Le “martyre” de l’innocence
Christian de Chergé, Vendredi saint, 1er avril 1994
Au calvaire, c’est un malfaiteur qui m’ouvre les yeux : “Lui, il n’a rien fait de mal ! Pour nous c’est justice…”
Et pourtant, Jésus ne s’est jamais proclamé innocent. Il ne s’est pas lavé les mains.
Saint Paul dit même : “Il s’est fait péché pour nous !”
Il a seulement posé la question : “Qui de vous me convaincra de péché ?”
L’innocence n’accuse pas.
Et puis, lorsque tout fut consommé sur lui de notre injustice et de notre lâcheté, il a plaidé “non coupables” pour nous : “Père, pardonne-leur, ils ne savent pas ce qu’ils font !” L’innocence qui excuse tout ?

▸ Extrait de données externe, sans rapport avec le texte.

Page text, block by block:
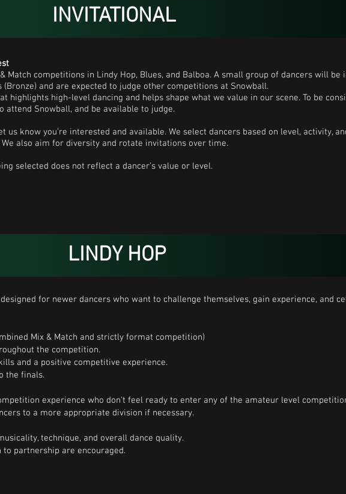
INVITATIONAL
Match competitions in Lindy Hop, Blues, and Balboa. A small group of dancers will be
and are expected to judge other competitions at Snowball.
highlights high-level dancing and helps shape what we value in our scene. To be
attend Snowball, and be available to judge.
us know you’re interested and available. We select dancers based on level, activity,
also aim for diversity and rotate invitations over time.
selected does not reflect a dancer’s value or level.
LINDY HOP
for newer dancers who want to challenge themselves, gain experience, and
Mix & Match and strictly format competition)
the competition.
and a positive competitive experience.
the finals.
experience who don't feel ready to enter any of the amateur level
to a more appropriate division if necessary.
technique, and overall dance quality.
partnership are encouraged.
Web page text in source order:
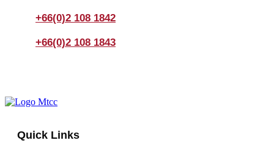
+66(0)2 108 1842
+66(0)2 108 1843
Quick Links
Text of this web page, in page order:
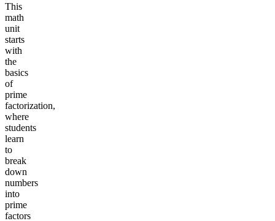
This
math
unit
starts
with
the
basics
of
prime
factorization,
where
students
learn
to
break
down
numbers
into
prime
factors
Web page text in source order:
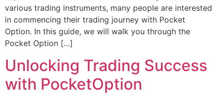
various trading instruments, many people are interested
in commencing their trading journey with Pocket
Option. In this guide, we will walk you through the
Pocket Option […]
Unlocking Trading Success
with PocketOption
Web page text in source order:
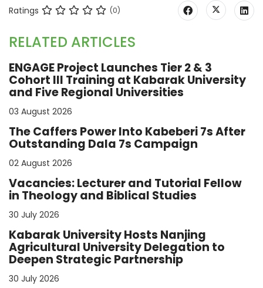
Ratings (0)
RELATED ARTICLES
ENGAGE Project Launches Tier 2 & 3
Cohort III Training at Kabarak University
and Five Regional Universities
03 August 2026
The Caffers Power Into Kabeberi 7s After
Outstanding Dala 7s Campaign
02 August 2026
Vacancies: Lecturer and Tutorial Fellow
in Theology and Biblical Studies
30 July 2026
Kabarak University Hosts Nanjing
Agricultural University Delegation to
Deepen Strategic Partnership
30 July 2026
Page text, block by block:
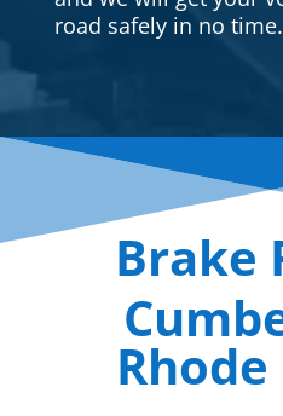
road safely in no time.
Brake
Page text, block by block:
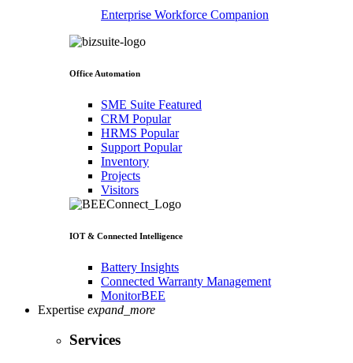
Enterprise Workforce Companion
Office Automation
SME Suite Featured
CRM Popular
HRMS Popular
Support Popular
Inventory
Projects
Visitors
IOT & Connected Intelligence
Battery Insights
Connected Warranty Management
MonitorBEE
Expertise expand_more
Services
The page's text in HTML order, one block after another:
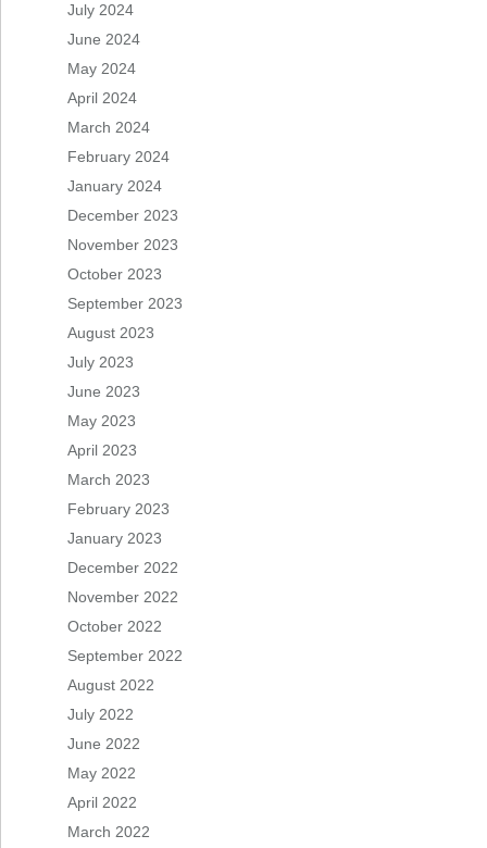
July 2024
June 2024
May 2024
April 2024
March 2024
February 2024
January 2024
December 2023
November 2023
October 2023
September 2023
August 2023
July 2023
June 2023
May 2023
April 2023
March 2023
February 2023
January 2023
December 2022
November 2022
October 2022
September 2022
August 2022
July 2022
June 2022
May 2022
April 2022
March 2022

C’est alors que le ciel se déchire : l’innocence de l’homme et celle de Dieu peuvent éclater conjointement. “C’est dans cette innocence, c’est dans cette enfance éternelle que gît le mystère de Dieu qui se révèle en Jésus-Christ. Et ce Dieu-là, ce Dieu qui est libre de lui-même, ce Dieu qui ne se regarde jamais, ce Dieu qui ne se complaît pas en soi, ce Dieu qui n’existe qu’en se donnant (ce Dieu qui est donc tout à l’opposé de ce que le péché m’a fait), ce Dieu de quel monde peut-il être le Créateur, sinon d’un monde libre, libre jusque dans les dernières fibres de son Existence” (M. Zundel).
Au pied de la croix, cette innocence est là, en attente d’elle-même. Elle a nom et visage : Marie, la nouvelle Eve. Elle est prête à nous enfanter à neuf, tous : “Voici ta mère !”, “demeure de ma splendeur”, “pleine de grâce”.